A system that cannot provide service at an affordable price cannot be sustainable by its customer base over time. Sewage is flowing on our streets partly due to sewer lines that are half-filled with sand and debris and the use of high velocity cleaning machines and rubber cups will clear them and save people from disease outbreaks.
In Glen View 1, residents are served by an electric-powered school borehole in the area as they go for weeks without supplies from Harare Water.
In West African countries, water is delivered by lorries and some sold in plastic papers at very affordable prices. Does Harare Water have to supply every industrial activity with treated water?
There is need to address this from policy level and remove bottlenecks.
It is critical for engineers to develop visionary leadership, and play a role for the benefit of mankind through appropriate water pricing mechanisms through effective deployment of appropriate technologies.
I am assessing the marginal costing principle on this situation to make it more practical.
Can it be a head office where workers' committees are always loitering in corridors seven days a week, when do they work?
Harare Water requires situational leadership and an aggressive management approach to the prevailing situation. A business-as-usual approach must stop.
Lake Chivero is being polluted at an exponentially increasing rate while we watch.
James H. Collins, materials manager at Florence Factory of Litton Industries, used to quarrel regularly with plant manager Patrick A Shafer. "He was always coming down here because he was out of something" remembers Collins.
But now that a computerised inventory control and scheduling system has been installed at the plant, the two men joke about how boring life has become.
"We don't yell at each other anymore," says Collins with a grin. "My job has changed drastically. The computerised system has eliminated 95 percent of my emergencies. I know what we need and when. Now I spend my time planning, not reacting."

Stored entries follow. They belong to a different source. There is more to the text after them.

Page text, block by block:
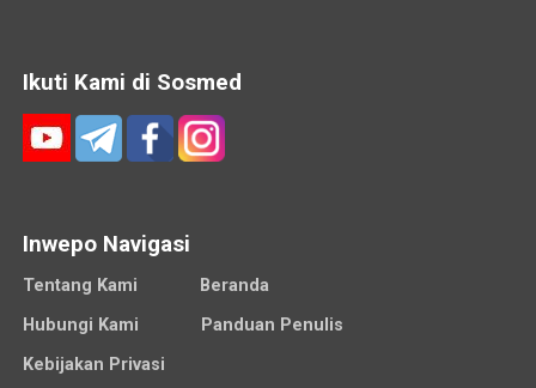
Ikuti Kami di Sosmed
Inwepo Navigasi
Tentang Kami
Beranda
Hubungi Kami
Panduan Penulis
Kebijakan Privasi
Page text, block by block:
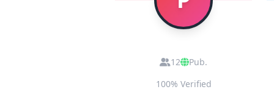
12
Pub.
100% Verified
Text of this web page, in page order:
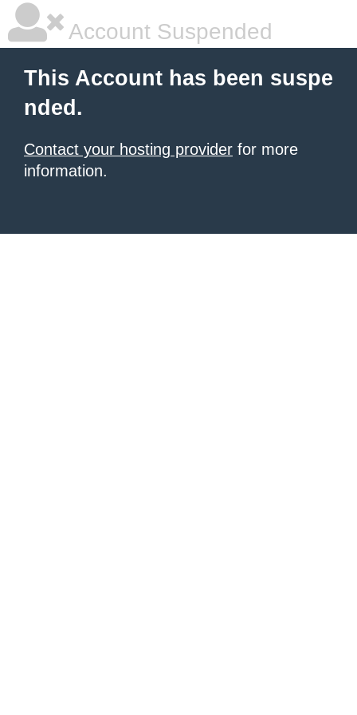
Account Suspended
This Account has been suspe
nded.
Contact your hosting provider for more
information.
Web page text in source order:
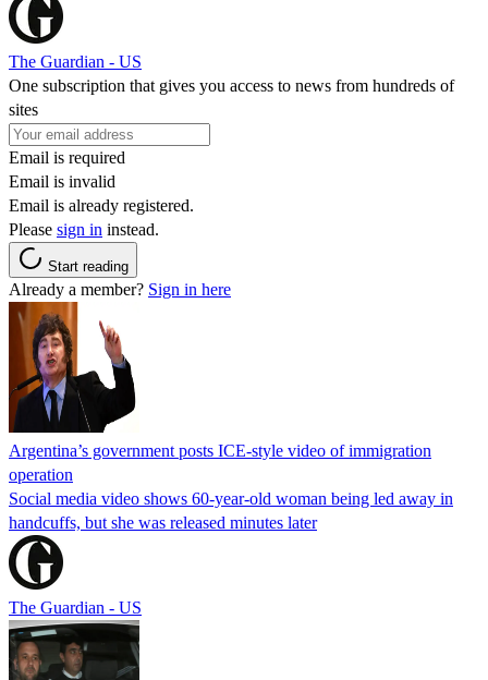
The Guardian - US
One subscription that gives you access to news from hundreds of
sites
Email is required
Email is invalid
Email is already registered.
Please sign in instead.
Start reading
Already a member? Sign in here
Argentina’s government posts ICE-style video of immigration
operation
Social media video shows 60-year-old woman being led away in
handcuffs, but she was released minutes later
The Guardian - US

I was talking to the former Zimbabwe Institute of Engineers president about how the Harare water maintenance programme can be made enjoyable.
If guys from the maintenance section order a wrong component, an alarm will ring once the specification is loaded into the computer to place an order by stores.
The frequency at which the alarm rings for wrong orders being used will act as a performance indicator.
It is critical for engineers to develop visionary leadership, and play a role for the benefit of mankind through appropriate water pricing mechanisms through effective deployment of appropriate technologies.